Since Katan's landmark study, there have been many applications of Mendelian randomization attempting to establish genotype-phenotype associations in human disorders (Smith & Ebrahim, 2003]. However, for Mendelian randomization to be serviceable as a valid model of causality, Smith & Hemani (2014) state that three additional criteria must be met: (1) the genotype—sometimes referred to as a genetic variant or instrumental variable—must be reliably associated with a known intermediate phenotype; (2) the genotype itself must be associated must be associated with the (outcome) phenotype only through the intermediate phenotype; and (3) that the genotype be independent of possible confounding factors that may influence the intermediate phenotype and phenotype by analyzing a model that includes suspected covariates.

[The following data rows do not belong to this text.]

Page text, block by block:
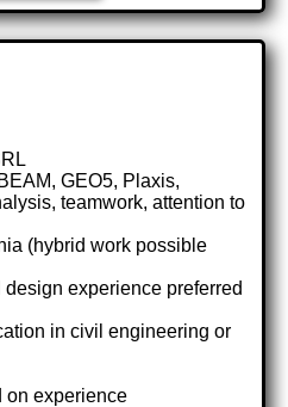
GEO5, Plaxis,
teamwork, attention to
(hybrid work possible
experience preferred
in civil engineering or
on experience
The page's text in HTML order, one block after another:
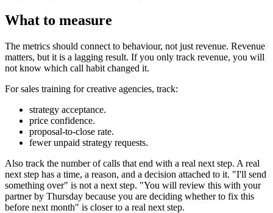
What to measure
The metrics should connect to behaviour, not just revenue. Revenue
matters, but it is a lagging result. If you only track revenue, you will
not know which call habit changed it.
For sales training for creative agencies, track:
strategy acceptance.
price confidence.
proposal-to-close rate.
fewer unpaid strategy requests.
Also track the number of calls that end with a real next step. A real
next step has a time, a reason, and a decision attached to it. "I'll send
something over" is not a next step. "You will review this with your
partner by Thursday because you are deciding whether to fix this
before next month" is closer to a real next step.
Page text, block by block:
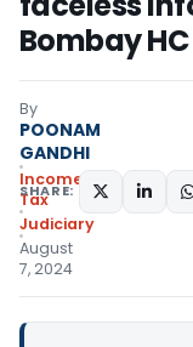
Bombay HC
By
POONAM
GANDHI
Income
Tax
Judiciary
August
7, 2024
SHARE:
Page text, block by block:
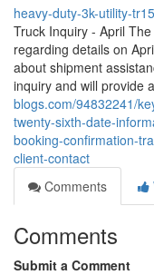
heavy-duty-3k-utility-
Truck Inquiry - April
regarding details on
about shipment
inquiry and will provide a
blogs.com/94832241/
twenty-sixth-date-
booking-confirmation-
client-contact
Comments
Comments
Submit a Comment
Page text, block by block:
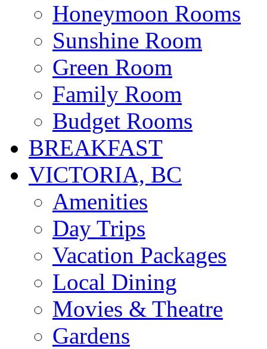
Honeymoon Rooms
Sunshine Room
Green Room
Family Room
Budget Rooms
BREAKFAST
VICTORIA, BC
Amenities
Day Trips
Vacation Packages
Local Dining
Movies & Theatre
Gardens
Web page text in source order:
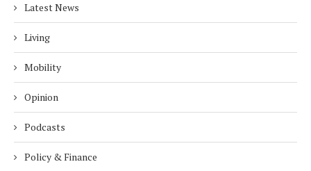
Latest News
Living
Mobility
Opinion
Podcasts
Policy & Finance
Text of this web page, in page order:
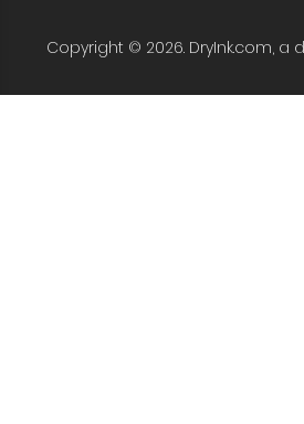
Copyright © 2026. DryInk.com, a
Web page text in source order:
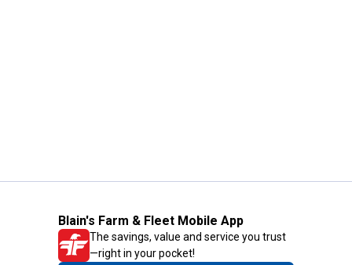
Blain's Farm & Fleet Mobile App
The savings, value and service you trust
—right in your pocket!
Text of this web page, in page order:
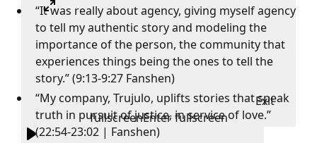
Exit
fullscreenEnter fullscreen
“It was really about agency, giving myself agency
to tell my authentic story and modeling the
importance of the person, the community that
experiences things being the ones to tell the
story.” (9:13-9:27 Fanshen)
“My company, Trujulo, uplifts stories that speak
truth in pursuit of justice, in service of love.”
(22:54-23:02 | Fanshen)
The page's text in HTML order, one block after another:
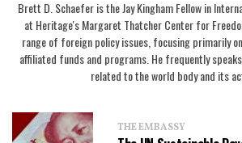
Brett D. Schaefer is the Jay Kingham Fellow in
at Heritage's Margaret Thatcher Center for
range of foreign policy issues, focusing primarily
affiliated funds and programs. He frequently
related to the world body and its
THE EMBASSY
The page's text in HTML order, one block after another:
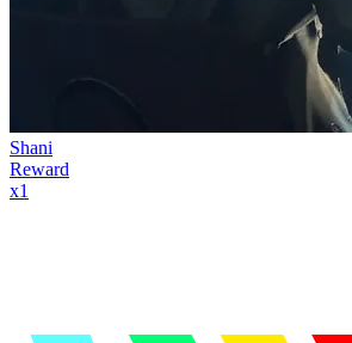
Shani
Reward
x1
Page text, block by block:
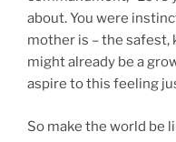
about. You were
mother is – the safest,
might already be a
aspire to this feeling
So make the world be
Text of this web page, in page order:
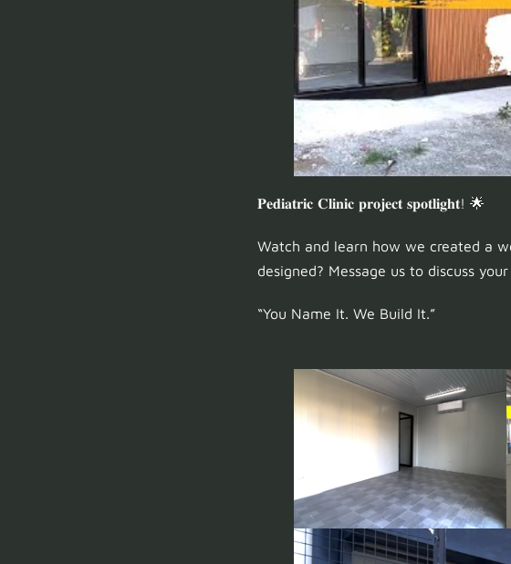
𝐏𝐞𝐝𝐢𝐚𝐭𝐫𝐢𝐜 𝐂𝐥𝐢𝐧𝐢𝐜 𝐩𝐫𝐨𝐣𝐞𝐜𝐭 𝐬𝐩𝐨𝐭𝐥𝐢𝐠𝐡𝐭! 🌟
Watch and learn how we created a
designed? Message us to discuss
“You Name It. We Build It.”
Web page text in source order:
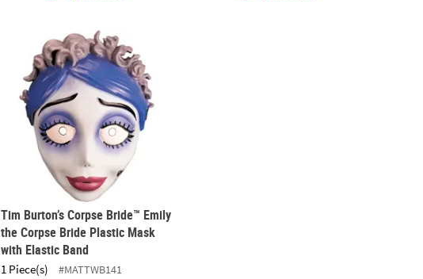
Tim Burton’s Corpse Bride™ Emily the Corpse Bride Plastic Mask with Elastic Band
Tim Burton’s Corpse Bride™ Emily
the Corpse Bride Plastic Mask
with Elastic Band
1 Piece(s) #MATTWB141
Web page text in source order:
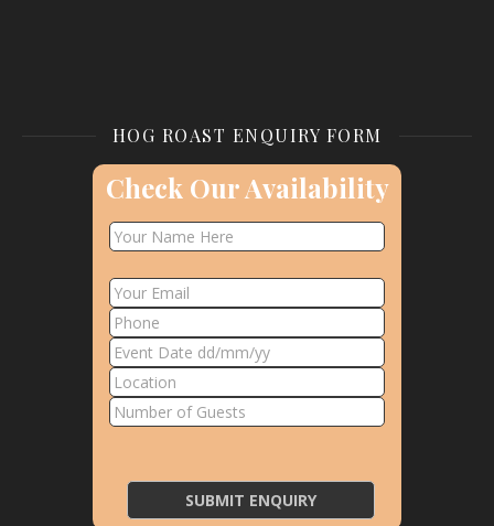
HOG ROAST ENQUIRY FORM
Check Our Availability
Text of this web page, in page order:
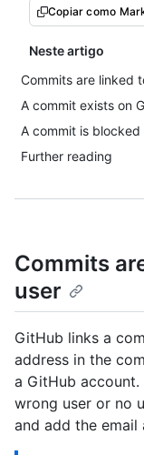
Copiar como
Neste artigo
Commits are linked
A commit exists on
A commit is
Further reading
Commits
user
GitHub links a
address in the
a GitHub
wrong user or no
and add the
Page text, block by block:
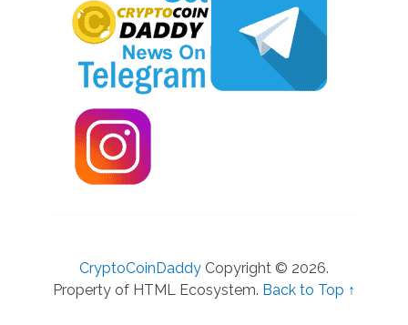
CryptoCoinDaddyCopyright © 2026.
Property of HTML Ecosystem. Back to Top ↑
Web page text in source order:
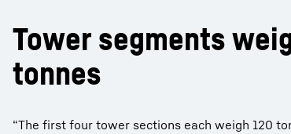
Tower segments
tonnes
“The first four tower sections each weigh 120
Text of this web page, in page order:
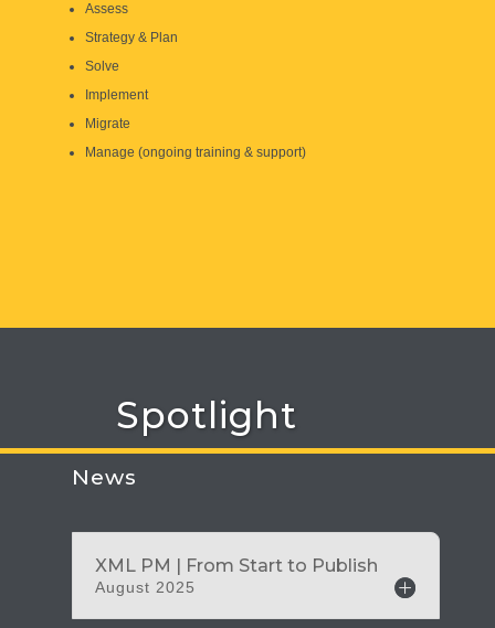
Assess
Strategy & Plan
Solve
Implement
Migrate
Manage (ongoing training & support)
Spotlight
News
August 2025
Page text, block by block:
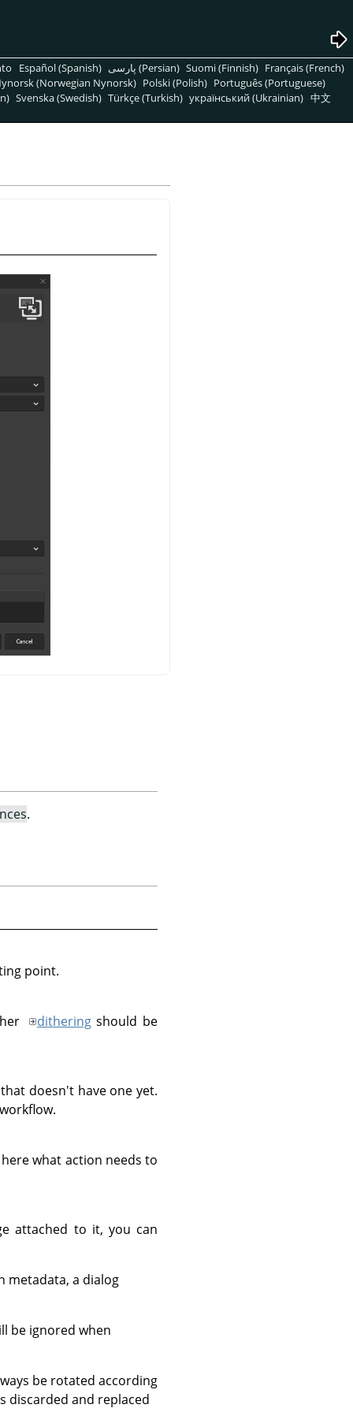
Español (Spanish) پارسی (Persian) Suomi (Finnish) Français (French)
(Norwegian Nynorsk) Polski (Polish) Português (Portuguese)
Svenska (Swedish) Türkçe (Turkish) український (Ukrainian) 中文
.
point.
ditheringshould be
doesn't have one yet.
what action needs to
attached to it, you can
metadata, a dialog
be ignored when
be rotated according
discarded and replaced
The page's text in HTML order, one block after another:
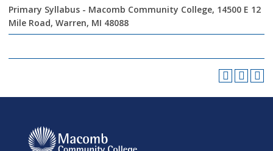
Primary Syllabus - Macomb Community College, 14500 E 12
Mile Road, Warren, MI 48088
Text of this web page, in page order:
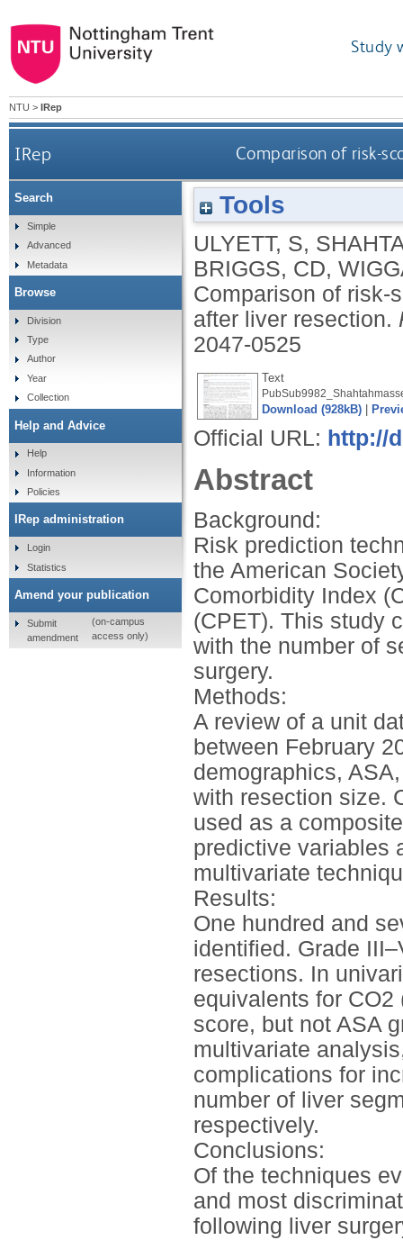
Study
NTU > IRep
IRep Comparison of risk-
Tools
ULYETT, S,
BRIGGS, CD,
Comparison of risk-
after liver resection.
2047-0525
Text
Download (928kB)
Official URL: http://
Abstract
Background:
Risk prediction
the American
Comorbidity Index
(CPET). This study
with the number of
surgery.
Methods:
A review of a unit
between February
demographics,
with resection size.
used as a
predictive variables
multivariate
Results:
One hundred and
identified. Grade
resections. In
equivalents for
score, but not ASA
multivariate
complications for
number of liver
respectively.
Conclusions:
Of the techniques
and most
following liver
Search
Simple
Advanced
Metadata
Browse
Division
Type
Author
Year
Collection
Help and Advice
Help
Information
Policies
IRep administration
Login
Statistics
Amend your publication
Submit
amendment
(on-campus
access only)
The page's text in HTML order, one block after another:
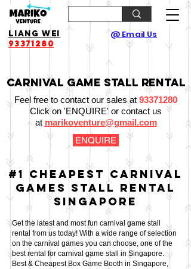
Liang Wei
93371280
@ Email Us
Carnival Game Stall Rental
Feel free to contact our sales at 93371280
Click on 'ENQUIRE' or contact us
at marikoventure@gmail.com
ENQUIRE
#1 Cheapest Carnival
Games Stall Rental
Singapore
Get the latest and most fun carnival game stall
rental from us today! With a wide range of selection
on the carnival games you can choose, one of the
best rental for carnival game stall in Singapore.
Best & Cheapest Box Game Booth in Singapore,
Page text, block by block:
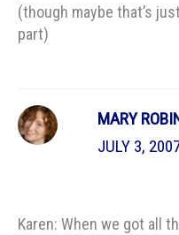
(though maybe that’s
part)
MARY
JULY 3,
Karen: When we got all
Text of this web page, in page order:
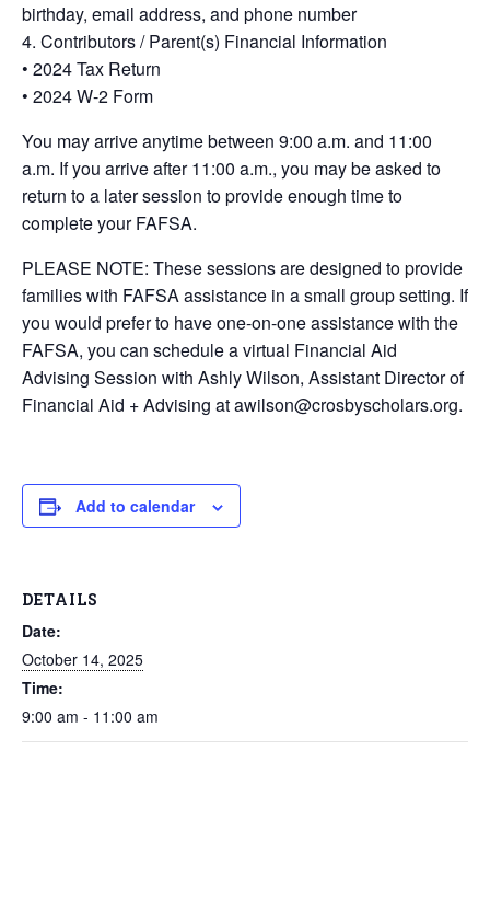
birthday, email address, and phone number
4. Contributors / Parent(s) Financial Information
• 2024 Tax Return
• 2024 W-2 Form
You may arrive anytime between 9:00 a.m. and 11:00
a.m. If you arrive after 11:00 a.m., you may be asked to
return to a later session to provide enough time to
complete your FAFSA.
PLEASE NOTE: These sessions are designed to provide
families with FAFSA assistance in a small group setting. If
you would prefer to have one-on-one assistance with the
FAFSA, you can schedule a virtual Financial Aid
Advising Session with Ashly Wilson, Assistant Director of
Financial Aid + Advising at awilson@crosbyscholars.org.
Add to calendar
DETAILS
Date:
October 14, 2025
Time:
9:00 am - 11:00 am
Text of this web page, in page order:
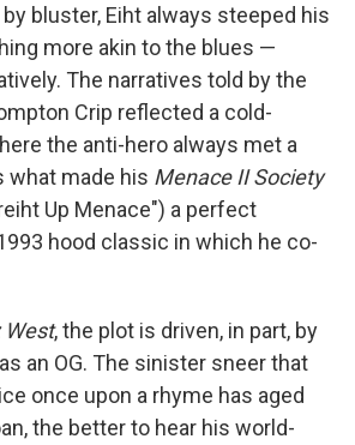
bluster, Eiht always steeped his
more akin to the blues —
The narratives told by the
Crip reflected a cold-
the anti-hero always met a
what made his Menace II Society
Up Menace") a perfect
hood classic in which he co-
West, the plot is driven, in part, by
an OG. The sinister sneer that
once upon a rhyme has aged
the better to hear his world-
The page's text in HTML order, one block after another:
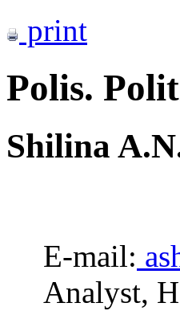
print
Polis.
Shilina
E-mail:
Analyst,
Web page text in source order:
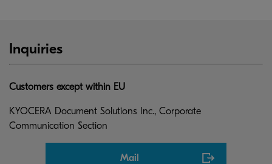
Inquiries
Customers except within EU
KYOCERA Document Solutions Inc., Corporate
Communication Section
Mail
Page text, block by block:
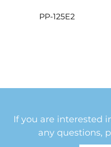
PP-125E2
If you are interested
any questions,
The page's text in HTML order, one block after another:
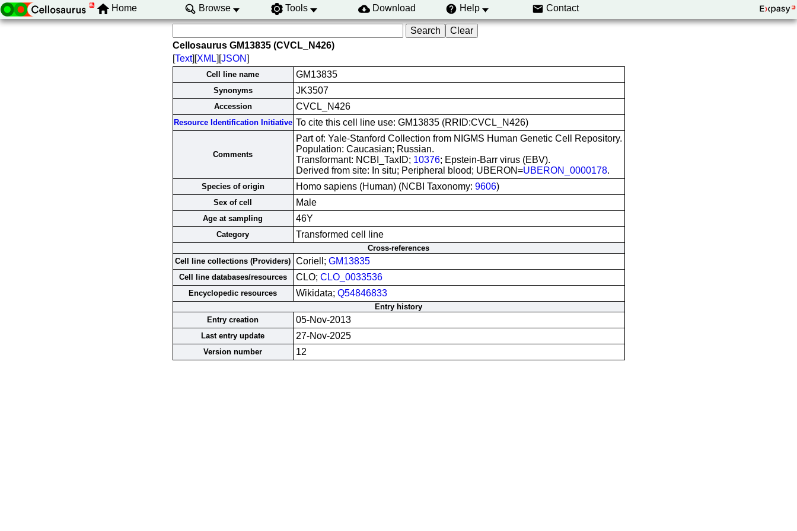
Home Browse Tools Download Help Contact
Cellosaurus GM13835 (CVCL_N426)
[Text][XML][JSON]
Cell line name GM13835
Synonyms JK3507
Accession CVCL_N426
Resource Identification Initiative To cite this cell line use: GM13835 (RRID:CVCL_N426)
Comments
Part of: Yale-Stanford Collection from NIGMS Human Genetic Cell Repository.
Population: Caucasian; Russian.
Transformant: NCBI_TaxID; 10376; Epstein-Barr virus (EBV).
Derived from site: In situ; Peripheral blood; UBERON=UBERON_0000178.
Species of origin Homo sapiens (Human) (NCBI Taxonomy: 9606)
Sex of cell Male
Age at sampling 46Y
Category Transformed cell line
Cross-references
Cell line collections (Providers) Coriell; GM13835
Cell line databases/resources CLO; CLO_0033536
Encyclopedic resources Wikidata; Q54846833
Entry history
Entry creation
05-Nov-2013
Last entry update 27-Nov-2025
Version number 12
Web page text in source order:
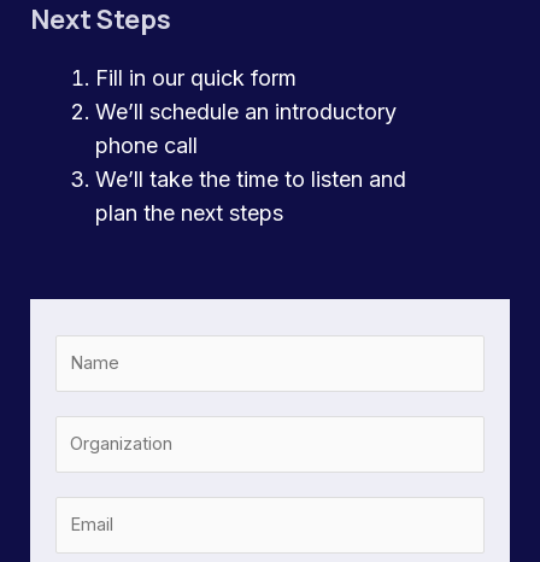
Next Steps
Fill in our quick form
We’ll schedule an introductory
phone call
We’ll take the time to listen and
plan the next steps
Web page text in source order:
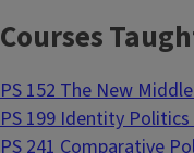
Courses
PS 152 The New
PS 199 Identity
PS 241 Comparative
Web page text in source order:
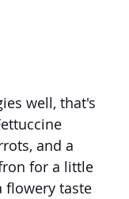
well, that's
and a
for a little
flowery taste
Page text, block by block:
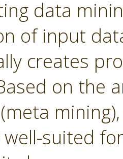
data
of input
creates
on the
well-suited
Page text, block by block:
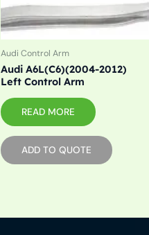
Audi Control Arm
Audi A6L(C6)(2004-2012)
Left Control Arm
READ MORE
ADD TO QUOTE
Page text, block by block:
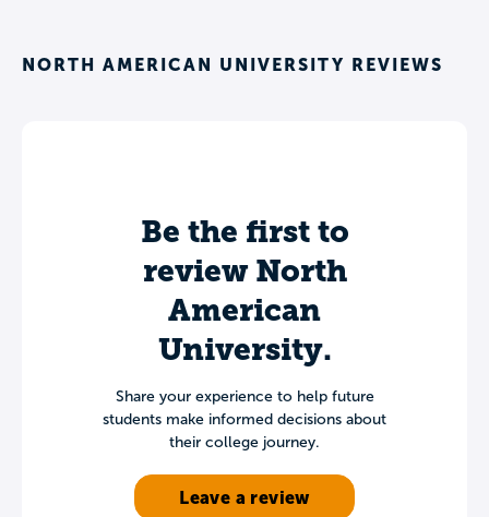
NORTH AMERICAN UNIVERSITY REVIEWS
Be the first to
review North
American
University.
Share your experience to help future
students make informed decisions about
their college journey.
Leave a review
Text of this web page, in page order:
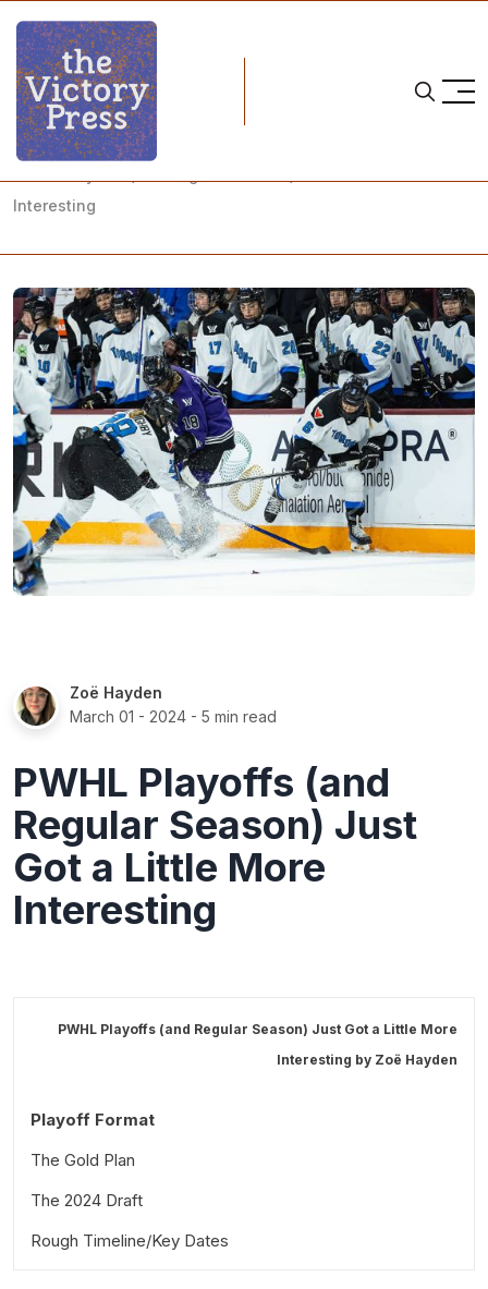
Home
pwhl
Interesting
Zoë Hayden
March 01 - 2024 - 5 min read
PWHL Playoffs (and
Regular Season) Just
Got a Little More
Interesting
PWHL Playoffs (and Regular Season) Just Got a Little More
Interesting by Zoë Hayden
Playoff Format
The Gold Plan
The 2024 Draft
Rough Timeline/Key Dates
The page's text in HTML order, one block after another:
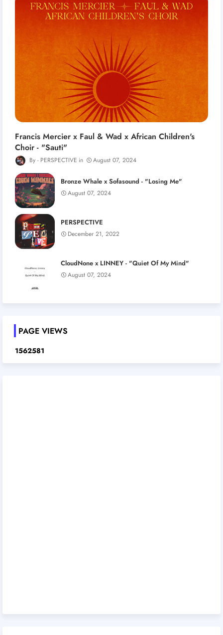
Francis Mercier x Faul & Wad x African Children's
Choir - "Sauti"
PERSPECTIVE August 07, 2024
Bronze Whale x Sofasound - "Losing Me"
August 07, 2024
PERSPECTIVE
December 21, 2022
CloudNone x LINNEY - "Quiet Of My Mind"
August 07, 2024
PAGE VIEWS
1562581

The importance of addressing issues of causality in observational studies and the need to extend Sewall Wright's path analysis into statistical modeling was addressed by Cochran & Chambers (1965) and recapitulated by Cox & Wermuth (2004). Cox & Wermuth (2004) distinguished between real-world properties and statistical models of causality, but sought to construct statistical models that would be useful in the real world. To avoid confusion, Cox & Wermuth (2004) refer to their argument as models of causality rather than causal modeling. Their models of causality are based on Pearl (2000) extensive work with path diagrams and causal analysis, and Lindley (2002) analysis of Pearl's description of causality as it pertains to the broad field of statistics. The issues raised by Cox & Wermuth (2004) and others as they would pertain to genotype-phenotype associations can be illustrated by the following sets of models of causality.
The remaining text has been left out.